● Directions for this task:
Although the data below contains pictures, please reproduce only its words, exactly.

[Entries taken from a collection]
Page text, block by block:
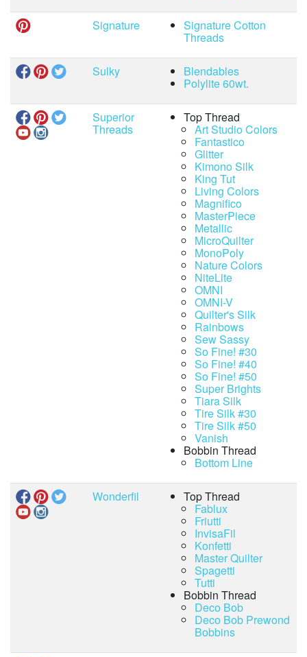
Signature Signature Cotton
Threads
Sulky Blendables
Polylite 60wt.
Superior
Threads
Top Thread
Art Studio Colors
Fantastico
Glitter
Kimono Silk
King Tut
Living Colors
Magnifico
MasterPiece
Metallic
MicroQuilter
MonoPoly
Nature Colors
NiteLite
OMNI
OMNI-V
Quilter's Silk
Rainbows
Sew Sassy
So Fine! #30
So Fine! #40
So Fine! #50
Super Brights
Tiara Silk
Tire Silk #30
Tire Silk #50
Vanish
Bobbin Thread
Bottom Line
Wonderfil Top Thread
Fablux
Friutti
InvisaFil
Konfetti
Master Quilter
Spagetti
Tutti
Bobbin Thread
Deco Bob
Deco Bob Prewond
Bobbins
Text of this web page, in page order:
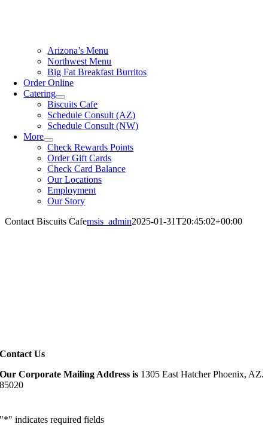
Arizona’s Menu
Northwest Menu
Big Fat Breakfast Burritos
Order Online
Catering
Biscuits Cafe
Schedule Consult (AZ)
Schedule Consult (NW)
More
Check Rewards Points
Order Gift Cards
Check Card Balance
Our Locations
Employment
Our Story
Contact Biscuits Cafemsis_admin2025-01-31T20:45:02+00:00
Contact Us
Our Corporate Mailing Address is 1305 East HatcherPhoenix, AZ.
85020
"*" indicates required fields
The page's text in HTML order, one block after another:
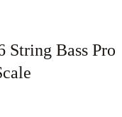
String Bass Pro
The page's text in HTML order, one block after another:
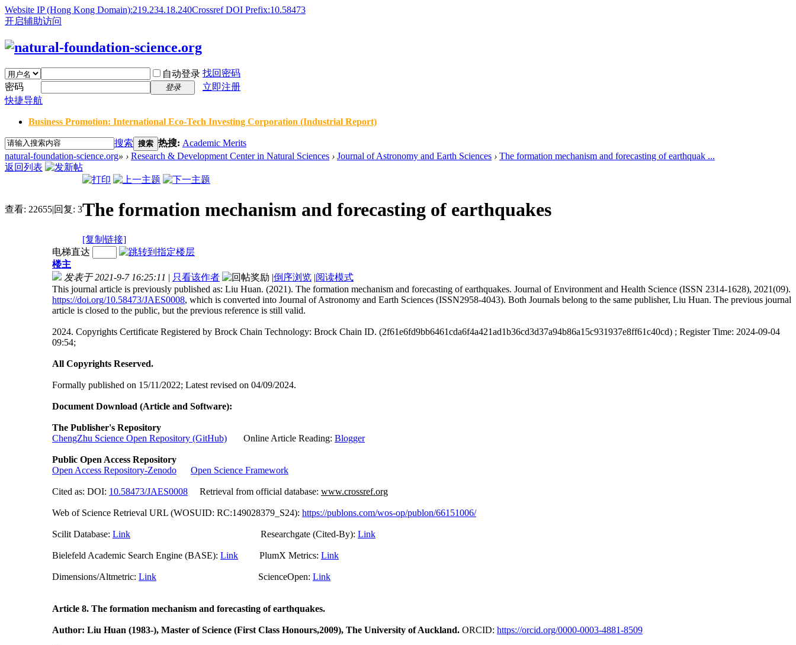
Website IP (Hong Kong Domain):219.234.18.240Crossref DOI Prefix:10.58473
开启辅助访问
自动登录 找回密码
密码
登录
立即注册
快捷导航
Business Promotion: International Eco-Tech Investing Corporation (Industrial Report)
搜索 搜索 热搜: Academic Merits
natural-foundation-science.org» › Research & Development Center in Natural Sciences › Journal of Astronomy and Earth Sciences › The formation mechanism and forecasting of earthquak ...
返回列表
查看: 22655|回复: 3The formation mechanism and forecasting of earthquakes
[复制链接]
电梯直达
楼主
发表于 2021-9-7 16:25:11 | 只看该作者 |倒序浏览 |阅读模式
This journal article is previously published as: Liu Huan. (2021). The formation mechanism and forecasting of earthquakes. Journal of Environment and Health Science (ISSN 2314-1628), 2021(09).
https://doi.org/10.58473/JAES0008, which is converted into Journal of Astronomy and Earth Sciences (ISSN2958-4043). Both Journals belong to the same publisher, Liu Huan. The previous journal
article is closed to the public, but the previous reference is still valid.
2024. Copyrights Certificate Registered by Brock Chain Technology: Brock Chain ID. (2f61e6fd9bb6461cda6f4a421ad1b36cd3d37a94b86a15c931937e8ff61c40cd) ; Register Time: 2024-09-04
09:54;
All Copyrights Reserved.
Formally published on 15/11/2022; Latest revised on 04/09/2024.
Document Download (Article and Software):
The Publisher's Repository
ChengZhu Science Open Repository (GitHub) Online Article Reading: Blogger
Public Open Access Repository
Open Access Repository-Zenodo
Open Science Framework
Cited as: DOI: 10.58473/JAES0008 Retrieval from official database: www.crossref.org
Web of Science Retrieval URL (WOSUID: RC:149028379_S24): https://publons.com/wos-op/publon/66151006/
Scilit Database: Link Researchgate (Cited-By): Link
Bielefeld Academic Search Engine (BASE): Link PlumX Metrics: Link
Dimensions/Altmetric: Link ScienceOpen: Link
Article 8. The formation mechanism and forecasting of earthquakes.
Author: Liu Huan (1983-), Master of Science (First Class Honours,2009), The University of Auckland. ORCID: https://orcid.org/0000-0003-4881-8509
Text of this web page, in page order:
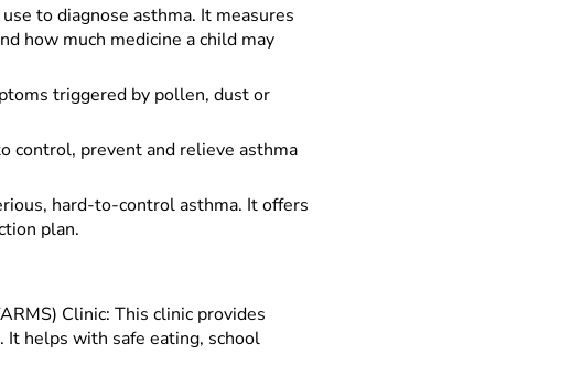
to diagnose asthma. It measures
how much medicine a child may
triggered by pollen, dust or
control, prevent and relieve asthma
hard-to-control asthma. It offers
plan.
Clinic: This clinic provides
helps with safe eating, school
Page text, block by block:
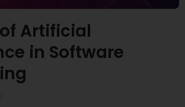
Artificial
in Software
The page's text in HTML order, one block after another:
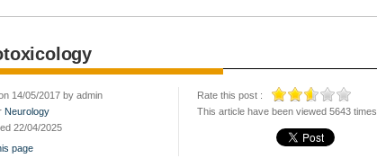
14/05/2017 by admin
Neurology
22/04/2025
page
Rate this post :
This article have been viewed 5643 times
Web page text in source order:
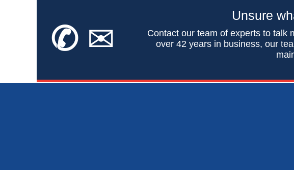
✆✉
Unsure
Contact our team of experts to talk
over 42 years in business, our
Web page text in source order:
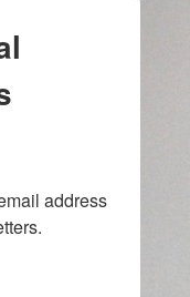
address
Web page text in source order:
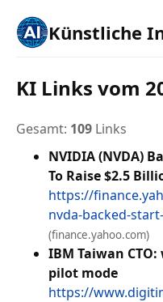
Künstliche
KI Links vom
Gesamt: 109 Links
NVIDIA (NVDA)
To Raise $2.5
https://
nvda-backed-
(finance.yahoo.com)
IBM Taiwan
pilot mode
https://
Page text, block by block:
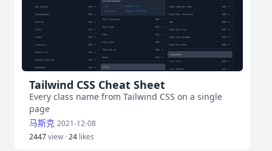
Tailwind CSS Cheat Sheet
Every class name from Tailwind CSS on a single
page
马斯克 2021-12-08
2447view ·24 likes
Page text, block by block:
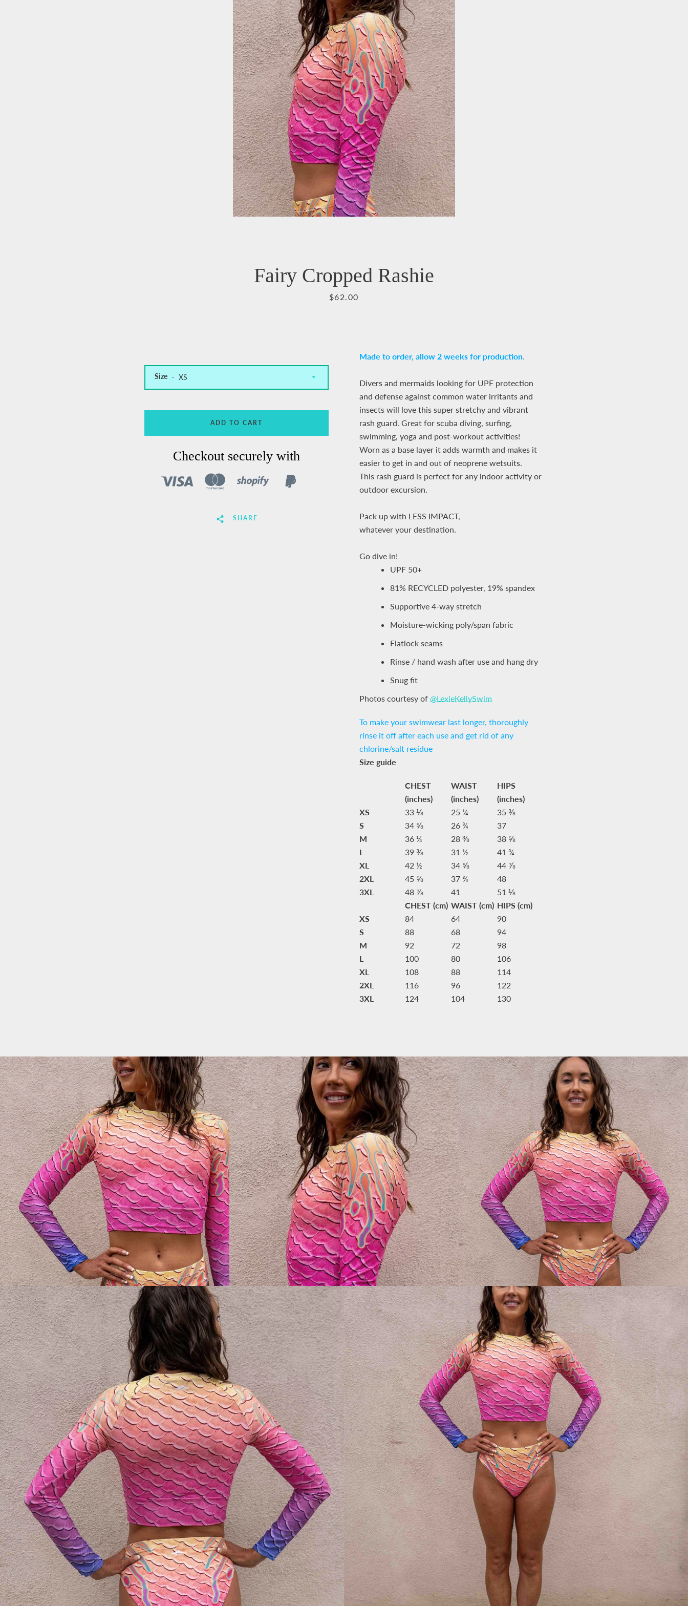
PinterestInstagramYouTube
Fairy Cropped Rashie
Price
$62.00
Made to order, allow 2 weeks for production.
Divers and mermaids looking for UPF protection
and defense against common water irritants and
insects will love this super stretchy and vibrant
rash guard. Great for scuba diving, surfing,
swimming, yoga and post-workout activities!
Worn as a base layer it adds warmth and makes it
easier to get in and out of neoprene wetsuits.
This rash guard is perfect for any indoor activity or
outdoor excursion.
Pack up with LESS IMPACT,
whatever your destination.
Go dive in!
UPF 50+
81% RECYCLED polyester, 19% spandex
Supportive 4-way stretch
Moisture-wicking poly/span fabric
Flatlock seams
Rinse / hand wash after use and hang dry
Snug fit
Photos courtesy of @LexieKellySwim
To make your swimwear last longer, thoroughly
rinse it off after each use and get rid of any
chlorine/salt residue
Size guide
CHEST
(inches)
WAIST
(inches)
HIPS
(inches)
XS
33 ⅛ 25 ¼
35 ⅜
S
34 ⅝ 26 ¾
37
M
36 ¼ 28 ⅜
38 ⅝
L
39 ⅜ 31 ½
41 ¾
XL
42 ½ 34 ⅝
44 ⅞
2XL
45 ⅝ 37 ¾
48
3XL
48 ⅞ 41
51 ⅛
CHEST (cm) WAIST (cm) HIPS (cm)
XS
84 64
90
S
88 68
94
M
92 72
98
L
100 80
106
XL
108 88
114
2XL
116 96
122
3XL
124 104 130
Size
ADD TO CART
Checkout securely with
SHARE
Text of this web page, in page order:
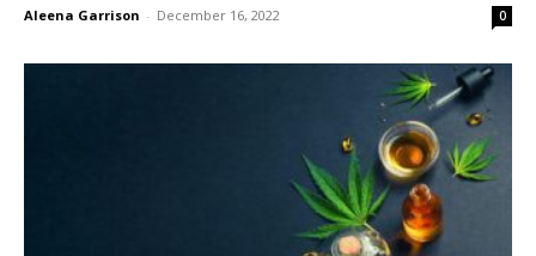
Aleena Garrison - December 16, 2022 0
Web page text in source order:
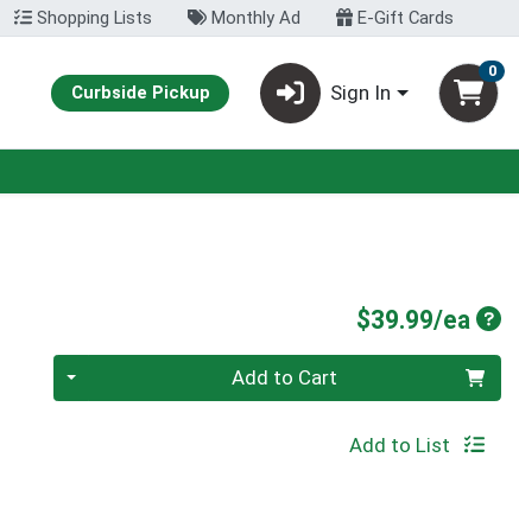
Shopping Lists Monthly Ad E-Gift Cards
Curbside Pickup Sign In
0
$39.99/ea
Quantity 0 Add to Cart
Add to List
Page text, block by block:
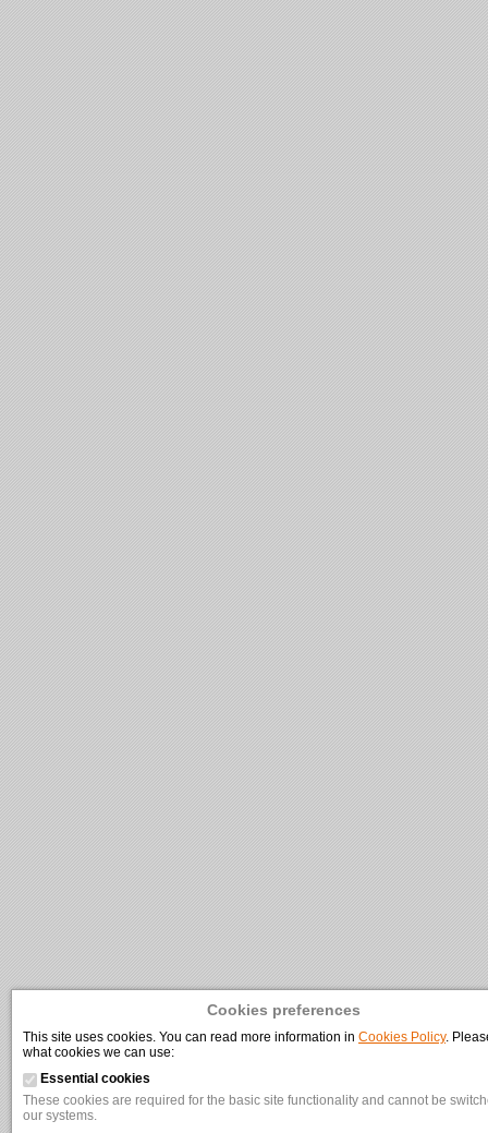
Cookies preferences
This site uses cookies. You can read more information in Cookies Policy.
what cookies we can use:
Essential cookies
These cookies are required for the basic site functionality and cannot be
our systems.

● Reply:
Page text, block by block:
Signature Signature Cotton
Threads
Sulky Blendables
Polylite 60wt.
Superior
Threads
Top Thread
Art Studio Colors
Fantastico
Glitter
Kimono Silk
King Tut
Living Colors
Magnifico
MasterPiece
Metallic
MicroQuilter
MonoPoly
Nature Colors
NiteLite
OMNI
OMNI-V
Quilter's Silk
Rainbows
Sew Sassy
So Fine! #30
So Fine! #40
So Fine! #50
Super Brights
Tiara Silk
Tire Silk #30
Tire Silk #50
Vanish
Bobbin Thread
Bottom Line
Wonderfil Top Thread
Fablux
Friutti
InvisaFil
Konfetti
Master Quilter
Spagetti
Tutti
Bobbin Thread
Deco Bob
Deco Bob Prewond
Bobbins
Text of this web page, in page order:
Arizona’s Menu
Northwest Menu
Big Fat Breakfast Burritos
Order Online
Catering
Biscuits Cafe
Schedule Consult (AZ)
Schedule Consult (NW)
More
Check Rewards Points
Order Gift Cards
Check Card Balance
Our Locations
Employment
Our Story
Contact Biscuits Cafemsis_admin2025-01-31T20:45:02+00:00
Contact Us
Our Corporate Mailing Address is 1305 East HatcherPhoenix, AZ.
85020
"*" indicates required fields
The page's text in HTML order, one block after another:
String Bass Pro
The page's text in HTML order, one block after another:
Website IP (Hong Kong Domain):219.234.18.240Crossref DOI Prefix:10.58473
开启辅助访问
自动登录 找回密码
密码
登录
立即注册
快捷导航
Business Promotion: International Eco-Tech Investing Corporation (Industrial Report)
搜索 搜索 热搜: Academic Merits
natural-foundation-science.org» › Research & Development Center in Natural Sciences › Journal of Astronomy and Earth Sciences › The formation mechanism and forecasting of earthquak ...
返回列表
查看: 22655|回复: 3The formation mechanism and forecasting of earthquakes
[复制链接]
电梯直达
楼主
发表于 2021-9-7 16:25:11 | 只看该作者 |倒序浏览 |阅读模式
This journal article is previously published as: Liu Huan. (2021). The formation mechanism and forecasting of earthquakes. Journal of Environment and Health Science (ISSN 2314-1628), 2021(09).
https://doi.org/10.58473/JAES0008, which is converted into Journal of Astronomy and Earth Sciences (ISSN2958-4043). Both Journals belong to the same publisher, Liu Huan. The previous journal
article is closed to the public, but the previous reference is still valid.
2024. Copyrights Certificate Registered by Brock Chain Technology: Brock Chain ID. (2f61e6fd9bb6461cda6f4a421ad1b36cd3d37a94b86a15c931937e8ff61c40cd) ; Register Time: 2024-09-04
09:54;
All Copyrights Reserved.
Formally published on 15/11/2022; Latest revised on 04/09/2024.
Document Download (Article and Software):
The Publisher's Repository
ChengZhu Science Open Repository (GitHub) Online Article Reading: Blogger
Public Open Access Repository
Open Access Repository-Zenodo
Open Science Framework
Cited as: DOI: 10.58473/JAES0008 Retrieval from official database: www.crossref.org
Web of Science Retrieval URL (WOSUID: RC:149028379_S24): https://publons.com/wos-op/publon/66151006/
Scilit Database: Link Researchgate (Cited-By): Link
Bielefeld Academic Search Engine (BASE): Link PlumX Metrics: Link
Dimensions/Altmetric: Link ScienceOpen: Link
Article 8. The formation mechanism and forecasting of earthquakes.
Author: Liu Huan (1983-), Master of Science (First Class Honours,2009), The University of Auckland. ORCID: https://orcid.org/0000-0003-4881-8509
Text of this web page, in page order:
to diagnose asthma. It measures
how much medicine a child may
triggered by pollen, dust or
control, prevent and relieve asthma
hard-to-control asthma. It offers
plan.
Clinic: This clinic provides
helps with safe eating, school
Page text, block by block:
Artificial
in Software
The page's text in HTML order, one block after another:
14/05/2017 by admin
Neurology
22/04/2025
page
Rate this post :
This article have been viewed 5643 times
Web page text in source order:
✆✉
Unsure
Contact our team of experts to talk
over 42 years in business, our
Web page text in source order:
address
Web page text in source order:
Künstliche
KI Links vom
Gesamt: 109 Links
NVIDIA (NVDA)
To Raise $2.5
https://
nvda-backed-
(finance.yahoo.com)
IBM Taiwan
pilot mode
https://
Page text, block by block:
Tailwind CSS Cheat Sheet
Every class name from Tailwind CSS on a single
page
马斯克 2021-12-08
2447view ·24 likes
Page text, block by block:
PinterestInstagramYouTube
Fairy Cropped Rashie
Price
$62.00
Made to order, allow 2 weeks for production.
Divers and mermaids looking for UPF protection
and defense against common water irritants and
insects will love this super stretchy and vibrant
rash guard. Great for scuba diving, surfing,
swimming, yoga and post-workout activities!
Worn as a base layer it adds warmth and makes it
easier to get in and out of neoprene wetsuits.
This rash guard is perfect for any indoor activity or
outdoor excursion.
Pack up with LESS IMPACT,
whatever your destination.
Go dive in!
UPF 50+
81% RECYCLED polyester, 19% spandex
Supportive 4-way stretch
Moisture-wicking poly/span fabric
Flatlock seams
Rinse / hand wash after use and hang dry
Snug fit
Photos courtesy of @LexieKellySwim
To make your swimwear last longer, thoroughly
rinse it off after each use and get rid of any
chlorine/salt residue
Size guide
CHEST
(inches)
WAIST
(inches)
HIPS
(inches)
XS
33 ⅛ 25 ¼
35 ⅜
S
34 ⅝ 26 ¾
37
M
36 ¼ 28 ⅜
38 ⅝
L
39 ⅜ 31 ½
41 ¾
XL
42 ½ 34 ⅝
44 ⅞
2XL
45 ⅝ 37 ¾
48
3XL
48 ⅞ 41
51 ⅛
CHEST (cm) WAIST (cm) HIPS (cm)
XS
84 64
90
S
88 68
94
M
92 72
98
L
100 80
106
XL
108 88
114
2XL
116 96
122
3XL
124 104 130
Size
ADD TO CART
Checkout securely with
SHARE
Text of this web page, in page order:
Aleena Garrison - December 16, 2022 0
Web page text in source order:
Shopping Lists Monthly Ad E-Gift Cards
Curbside Pickup Sign In
0
$39.99/ea
Quantity 0 Add to Cart
Add to List
Page text, block by block:
Cookies preferences
This site uses cookies. You can read more information in Cookies Policy.
what cookies we can use:
Essential cookies
These cookies are required for the basic site functionality and cannot be
our systems.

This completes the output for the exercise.